The list above is not complete, but it makes clear the DOL is looking for information about what plan fiduciaries are doing to safeguard their own information and systems to address privacy and security, not just that of their service providers. Some plan fiduciaries might be wondering what should policies, procedures, or guidelines look like to protect plan data. There are many frameworks to consider when adopting reasonable safeguards. Examples include guidance published by the National Institute of Standards and Technology, the New York SHIELD Act, the Massachusetts data security regulations, the privacy and security standards under HIPAA, etc.

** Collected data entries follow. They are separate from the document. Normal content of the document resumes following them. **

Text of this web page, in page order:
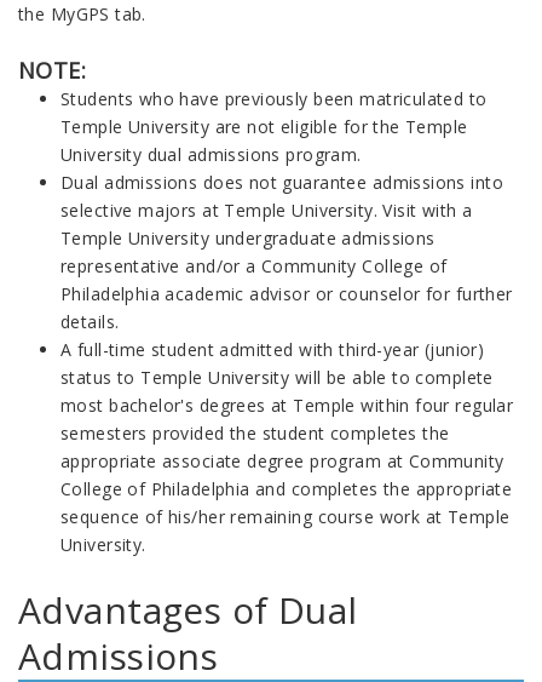
the MyGPS tab.
NOTE:
Students who have previously been matriculated to
Temple University are not eligible for the Temple
University dual admissions program.
Dual admissions does not guarantee admissions into
selective majors at Temple University. Visit with a
Temple University undergraduate admissions
representative and/or a Community College of
Philadelphia academic advisor or counselor for further
details.
A full-time student admitted with third-year (junior)
status to Temple University will be able to complete
most bachelor's degrees at Temple within four regular
semesters provided the student completes the
appropriate associate degree program at Community
College of Philadelphia and completes the appropriate
sequence of his/her remaining course work at Temple
University.
Advantages of Dual
Admissions
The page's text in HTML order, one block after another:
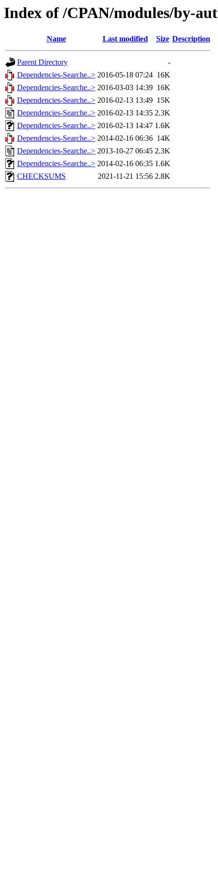
Index of /CPAN/modules/by-
Name Last modified Size Description
Parent Directory
-
Dependencies-Searche..> 2016-05-18 07:24 16K
Dependencies-Searche..> 2016-03-03 14:39 16K
Dependencies-Searche..> 2016-02-13 13:49 15K
Dependencies-Searche..> 2016-02-13 14:35 2.3K
Dependencies-Searche..> 2016-02-13 14:47 1.6K
Dependencies-Searche..> 2014-02-16 06:36 14K
Dependencies-Searche..> 2013-10-27 06:45 2.3K
Dependencies-Searche..> 2014-02-16 06:35 1.6K
CHECKSUMS
2021-11-21 15:56 2.8K

In addition to policies, procedures, and guidelines summarized above, the DOL also seeks in its audit request copies of other materials, some of which are listed below.

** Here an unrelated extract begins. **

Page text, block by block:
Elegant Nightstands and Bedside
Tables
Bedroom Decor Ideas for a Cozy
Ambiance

  • “All documents and communications relating to any past cybersecurity incidents.”

So, evidently, the DOL would like to discover whether the plan had a prior cybersecurity incident. It is unclear whether this request refers only to “breaches of security” or similar terms as defined under state breach notification laws which require notification, or mere “incidents” that do not rise to the level of a reportable breach.

  • “All documents and communications describing security reviews and independent security assessments of the assets or data of the Plan stored in a cloud or managed by service providers.”

Here the DOL makes a distinction between plan “assets” and plan “data,” seeking security reviews and assessments relating to both. Recent litigation called into question whether plan data could be considered a “plan asset.” In one of the most recent cases, Harmon v. Shell Oil Co., 2021 WL 1232694 (S.D. Tex. Mar. 30, 2021), the U.S. District Court for the Southern District of Texas rejected the argument that plan assets include plan data.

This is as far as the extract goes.